Stairway To Millions Event #8: $100,000 NL Hold’em attracted a field of 19 entries and generated a prize pool of $1,900,000. The top three finishers reached the money, with Alex Foxen bubbling in fourth place late on Day 1.
Nick Petrangelo won his entry into Event #8 when he cashed in Event #7. The uniqueness of the Stairway To Millions series was the combination of the best elements of a satellite tournament and a multi-table tournament. All players who cashed in an event won entry into the next event.
Petrangelo picked off a bluff from Stephen Chidwick in Level 3 to get a nice boost to his stack, then in Level 4, Petrangelo eliminated Chidwick to boost his stack further.
After registration closed, the field began to work its way down to the final nine players. After Jake Schindler was ousted in 10th place, the final nine competitors joined to a single table and it was Petrangelo in the lead as the only play with more than 1,000,000 in chips. Petrangelo then went on to knock out Ali Imsirovic in eighth place and Bill Klein in sixth place.
Eventually, the tournament landed on the money bubble, with play coming down to Petrangelo, Peters, Perry, and Alex Foxen. Foxen found himself all in with pocket nines against Petrangelo’s king-jack. A king hit on the river and Foxen was eliminated on the money bubble, ending play for Day 1.
At the end of Day 1, Petrangelo had 2,305,000 in chips, ahead of Perry’s 1,085,000 and Peters’ 410,000.

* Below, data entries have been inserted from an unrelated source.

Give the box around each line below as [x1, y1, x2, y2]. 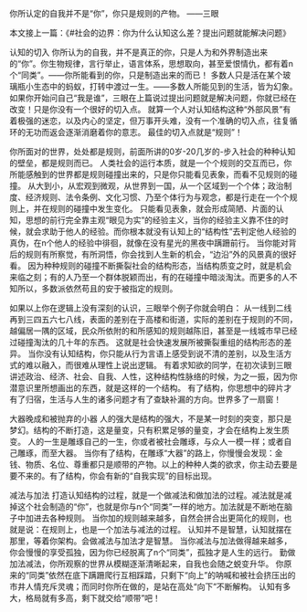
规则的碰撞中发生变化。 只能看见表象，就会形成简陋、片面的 [48, 204, 276, 214]
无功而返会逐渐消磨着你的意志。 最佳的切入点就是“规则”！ [25, 127, 244, 137]
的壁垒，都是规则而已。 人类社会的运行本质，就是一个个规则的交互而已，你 [9, 158, 292, 168]
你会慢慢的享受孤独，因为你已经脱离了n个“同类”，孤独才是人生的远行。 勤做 [9, 547, 296, 557]
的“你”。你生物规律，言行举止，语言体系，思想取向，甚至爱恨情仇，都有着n [9, 58, 294, 69]
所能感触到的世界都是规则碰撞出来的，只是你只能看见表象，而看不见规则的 [9, 169, 290, 180]
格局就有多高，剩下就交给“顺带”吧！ [25, 593, 162, 603]
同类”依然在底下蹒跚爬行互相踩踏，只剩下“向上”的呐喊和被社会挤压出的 [28, 570, 296, 580]

A little more than 20 minutes into play on Day 2, Peters found a double through Petrangelo when his king-queen of clubs bested Petrangelo’s pocket tens. That took a chunk of chips from Petrangelo’s stack, but he maintained his chip lead. Eventually, though, Perry worked his way into the lead, pushing Petrangelo back to second place. Petrangelo fought his way back into the lead but then lost another all-in pot when Peters doubled through him again, this time with pocket sevens against Petrangelo’s ace-nine of clubs. After that hand, Peters had the chip lead, Petrangelo was second, and Perry was third.
Peters began to extend his chip lead and worked his way up to 2,000,000. Petrangelo fell to become the shortest stack, but he and Perry were close in stack size. That’s when a pivotal hand took place between Petrangelo and Perry.
With the blinds at 15,000-30,000 with a 30,000 big blind ante, Perry raised to 120,000 from the small blind and Petrangelo made the call from the big blind. Perry had nine-four and Petrangelo had queen-ten. The flop was ace-queen-jack and Perry bet 180,000. Petrangelo made the call to see an eight come on the turn. Perry stayed on the gas with a wager of 220,000. Petrangelo called. The river was another ace and also completed a possible flush draw that was present on the flop. Perry moved all in, putting Petrangelo at risk for his remaining 315,000. Petrangelo eventually made the call to win the hand with his two pair and Perry was left with just 100,000 in chips.
From there, Perry would be eliminated in short order, falling to Peters. That set up the heads-up match between Petrangelo and Peters, with Peters having 2,115,000 in chips to Petrangelo’s 1,685,000.
Petrangelo wasted little time in getting to work and taking the chip lead. Then, with the blinds at 40,000-80,000 with an 80,000 big blind ante, Peters picked up pocket sixes against Petrangelo’s ace-ten of clubs and the money went in. Peters had limped on the button, Petrangelo raised to 280,000, and Peters shoved for 1,475,000. Petrangelo called and won the flip thanks to making a flush on the turn.